Saved entries:
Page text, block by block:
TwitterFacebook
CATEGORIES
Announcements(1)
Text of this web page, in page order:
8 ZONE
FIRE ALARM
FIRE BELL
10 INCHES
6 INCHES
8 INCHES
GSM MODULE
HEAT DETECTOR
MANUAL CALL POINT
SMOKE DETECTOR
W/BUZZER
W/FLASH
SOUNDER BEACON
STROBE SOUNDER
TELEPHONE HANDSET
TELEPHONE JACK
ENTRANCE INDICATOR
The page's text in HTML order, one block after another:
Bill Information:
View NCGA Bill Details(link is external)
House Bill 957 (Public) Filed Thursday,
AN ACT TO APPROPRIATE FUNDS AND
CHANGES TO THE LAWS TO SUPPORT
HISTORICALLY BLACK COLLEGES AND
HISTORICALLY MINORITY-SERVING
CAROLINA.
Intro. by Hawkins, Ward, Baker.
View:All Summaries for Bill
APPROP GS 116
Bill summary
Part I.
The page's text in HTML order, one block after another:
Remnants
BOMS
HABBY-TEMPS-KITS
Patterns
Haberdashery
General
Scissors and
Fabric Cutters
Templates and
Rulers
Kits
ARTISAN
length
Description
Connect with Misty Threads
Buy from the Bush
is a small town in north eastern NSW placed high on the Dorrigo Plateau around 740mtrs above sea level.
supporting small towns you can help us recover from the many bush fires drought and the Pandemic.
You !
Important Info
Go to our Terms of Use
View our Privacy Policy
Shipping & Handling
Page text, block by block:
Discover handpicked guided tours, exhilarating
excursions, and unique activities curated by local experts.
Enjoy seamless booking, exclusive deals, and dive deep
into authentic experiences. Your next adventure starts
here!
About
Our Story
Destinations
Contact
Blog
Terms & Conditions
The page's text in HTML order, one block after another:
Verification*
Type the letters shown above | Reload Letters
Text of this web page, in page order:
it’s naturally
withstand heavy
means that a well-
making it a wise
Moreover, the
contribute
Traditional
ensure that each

WHAT IS EXPECTED: Once you have read the entries, reproduce each one exactly.

COMPLETED TASK:
Page text, block by block:
TwitterFacebook
CATEGORIES
Announcements(1)
Text of this web page, in page order:
8 ZONE
FIRE ALARM
FIRE BELL
10 INCHES
6 INCHES
8 INCHES
GSM MODULE
HEAT DETECTOR
MANUAL CALL POINT
SMOKE DETECTOR
W/BUZZER
W/FLASH
SOUNDER BEACON
STROBE SOUNDER
TELEPHONE HANDSET
TELEPHONE JACK
ENTRANCE INDICATOR
The page's text in HTML order, one block after another:
Bill Information:
View NCGA Bill Details(link is external)
House Bill 957 (Public) Filed Thursday,
AN ACT TO APPROPRIATE FUNDS AND
CHANGES TO THE LAWS TO SUPPORT
HISTORICALLY BLACK COLLEGES AND
HISTORICALLY MINORITY-SERVING
CAROLINA.
Intro. by Hawkins, Ward, Baker.
View:All Summaries for Bill
APPROP GS 116
Bill summary
Part I.
The page's text in HTML order, one block after another:
Remnants
BOMS
HABBY-TEMPS-KITS
Patterns
Haberdashery
General
Scissors and
Fabric Cutters
Templates and
Rulers
Kits
ARTISAN
length
Description
Connect with Misty Threads
Buy from the Bush
is a small town in north eastern NSW placed high on the Dorrigo Plateau around 740mtrs above sea level.
supporting small towns you can help us recover from the many bush fires drought and the Pandemic.
You !
Important Info
Go to our Terms of Use
View our Privacy Policy
Shipping & Handling
Page text, block by block:
Discover handpicked guided tours, exhilarating
excursions, and unique activities curated by local experts.
Enjoy seamless booking, exclusive deals, and dive deep
into authentic experiences. Your next adventure starts
here!
About
Our Story
Destinations
Contact
Blog
Terms & Conditions
The page's text in HTML order, one block after another:
Verification*
Type the letters shown above | Reload Letters
Text of this web page, in page order:
it’s naturally
withstand heavy
means that a well-
making it a wise
Moreover, the
contribute
Traditional
ensure that each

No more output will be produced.